Of the lines in the material below, print only those from the one containing "Evaluate for your stack" to the one containing "contributing to elevated blood pressure and", ends included, exactly as written and without pictures.

Recorded data
——————

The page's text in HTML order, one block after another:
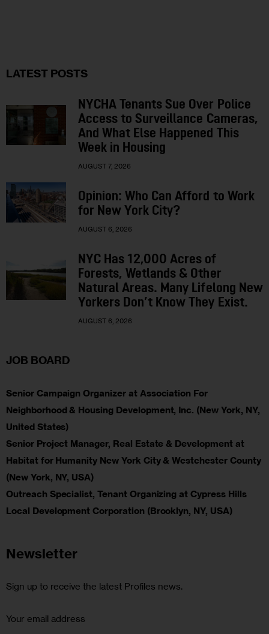
LATEST POSTS
NYCHA Tenants Sue Over Police
Access to Surveillance Cameras,
And What Else Happened This
Week in Housing
AUGUST 7, 2026
Opinion: Who Can Afford to Work
for New York City?
AUGUST 6, 2026
NYC Has 12,000 Acres of
Forests, Wetlands & Other
Natural Areas. Many Lifelong New
Yorkers Don’t Know They Exist.
AUGUST 6, 2026
JOB BOARD
Senior Campaign Organizer at Association For
Neighborhood & Housing Development, Inc. (New York, NY,
United States)
Senior Project Manager, Real Estate & Development at
Habitat for Humanity New York City & Westchester County
(New York, NY, USA)
Outreach Specialist, Tenant Organizing at Cypress Hills
Local Development Corporation (Brooklyn, NY, USA)
Newsletter
Sign up to receive the latest Profiles news.
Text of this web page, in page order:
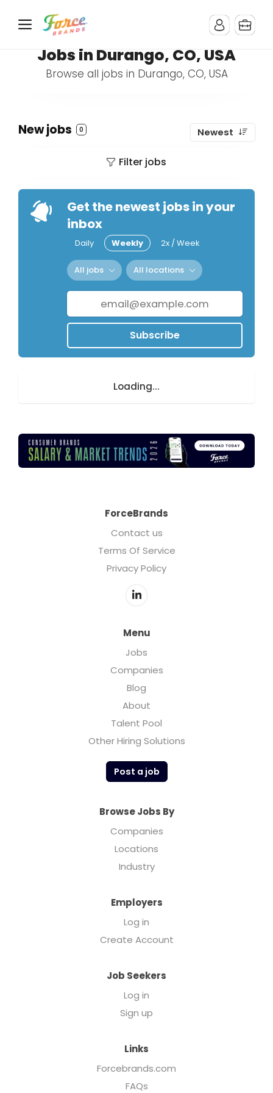
Jobs in Durango, CO, USA
Browse all jobs in Durango, CO, USA
New jobs 0 Newest
Filter jobs
Get the newest jobs in your
inbox
Daily Weekly 2x / Week
All jobs All locations
Subscribe
Loading...
ForceBrands
Contact us
Terms Of Service
Privacy Policy
Menu
Jobs
Companies
Blog
About
Talent Pool
Other Hiring Solutions
Post a job
Browse Jobs By
Companies
Locations
Industry
Employers
Log in
Create Account
Job Seekers
Log in
Sign up
Links
Forcebrands.com
FAQs
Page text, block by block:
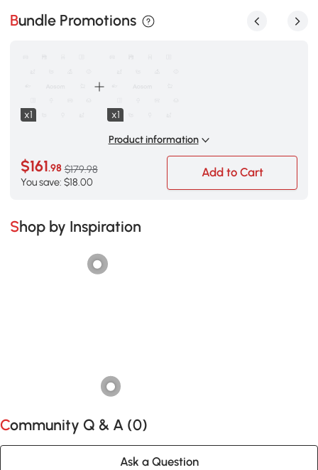
Bundle Promotions
x1
x1
Product information
$161.98 $179.98
You save: $18.00
Add to Cart
Shop by Inspiration
Community Q & A (0)
Ask a Question
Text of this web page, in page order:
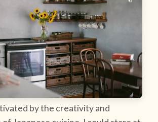
by the creativity and
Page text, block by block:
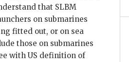
that SLBM
on submarines
fitted out, or on sea
those on submarines
with US definition of
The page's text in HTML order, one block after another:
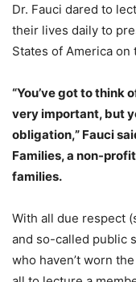
Dr. Fauci dared to
their lives daily to
States of America on
“You’ve got to think
very important, but
obligation,” Fauci
Families, a non-
families.
With all due respect
and so-called public
who haven’t worn
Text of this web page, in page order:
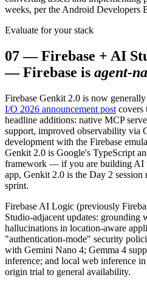
weeks, per the Android Developers
Evaluate for your stack
07—Firebase + AI
— Firebase is agent-
Firebase Genkit 2.0 is now
I/O 2026 announcement post covers
headline additions: native MCP
support, improved observability via
development with the Firebase
Genkit 2.0 is Google's TypeScript
framework — if you are building AI
app, Genkit 2.0 is the Day 2
sprint.
Firebase AI Logic (previously
Studio-adjacent updates: grounding
hallucinations in location-aware
"authentication-mode" security
with Gemini Nano 4; Gemma 4
inference; and local web inference
origin trial to general availability.
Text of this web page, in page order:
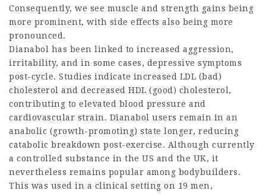
Consequently, we see muscle and strength gains being
more prominent, with side effects also being more
pronounced.
Dianabol has been linked to increased aggression,
irritability, and in some cases, depressive symptoms
post-cycle. Studies indicate increased LDL (bad)
cholesterol and decreased HDL (good) cholesterol,
contributing to elevated blood pressure and
cardiovascular strain. Dianabol users remain in an
anabolic (growth-promoting) state longer, reducing
catabolic breakdown post-exercise. Although currently
a controlled substance in the US and the UK, it
nevertheless remains popular among bodybuilders.
This was used in a clinical setting on 19 men,
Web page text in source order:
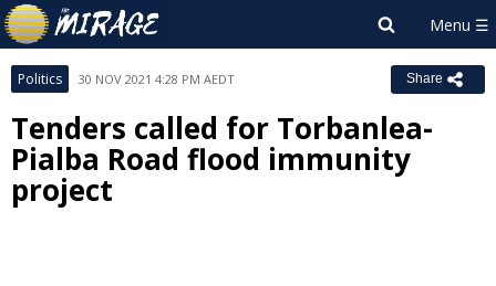
Politics 30 NOV 2021 4:28 PM AEDT Share
Tenders called for Torbanlea-
Pialba Road flood immunity
project
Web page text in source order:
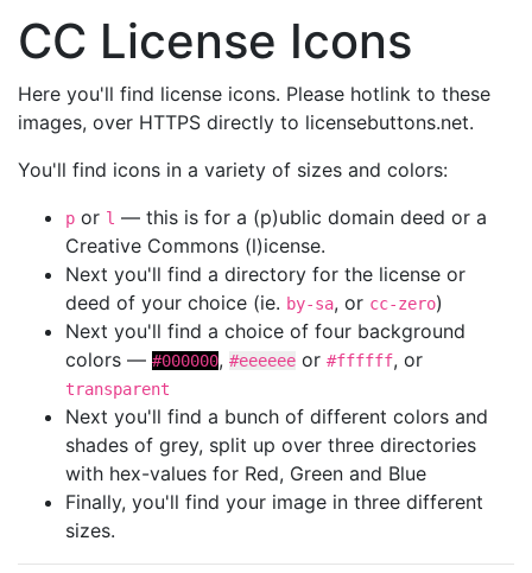
CC License Icons
Here you'll find license icons. Please hotlink to these
images, over HTTPS directly to licensebuttons.net.
You'll find icons in a variety of sizes and colors:
p or l — this is for a (p)ublic domain deed or a
Creative Commons (l)icense.
Next you'll find a directory for the license or
deed of your choice (ie. by-sa, or cc-zero)
Next you'll find a choice of four background
colors — #000000, #eeeeee or #ffffff, or
transparent
Next you'll find a bunch of different colors and
shades of grey, split up over three directories
with hex-values for Red, Green and Blue
Finally, you'll find your image in three different
sizes.
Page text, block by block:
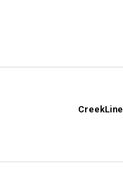
CreekLine

——————

Result for this task
Evaluate for your stack
07—Firebase + AI
— Firebase is agent-
Firebase Genkit 2.0 is now
I/O 2026 announcement post covers
headline additions: native MCP
support, improved observability via
development with the Firebase
Genkit 2.0 is Google's TypeScript
framework — if you are building AI
app, Genkit 2.0 is the Day 2
sprint.
Firebase AI Logic (previously
Studio-adjacent updates: grounding
hallucinations in location-aware
"authentication-mode" security
with Gemini Nano 4; Gemma 4
inference; and local web inference
origin trial to general availability.
Text of this web page, in page order:
Consequently, we see muscle and strength gains being
more prominent, with side effects also being more
pronounced.
Dianabol has been linked to increased aggression,
irritability, and in some cases, depressive symptoms
post-cycle. Studies indicate increased LDL (bad)
cholesterol and decreased HDL (good) cholesterol,
contributing to elevated blood pressure and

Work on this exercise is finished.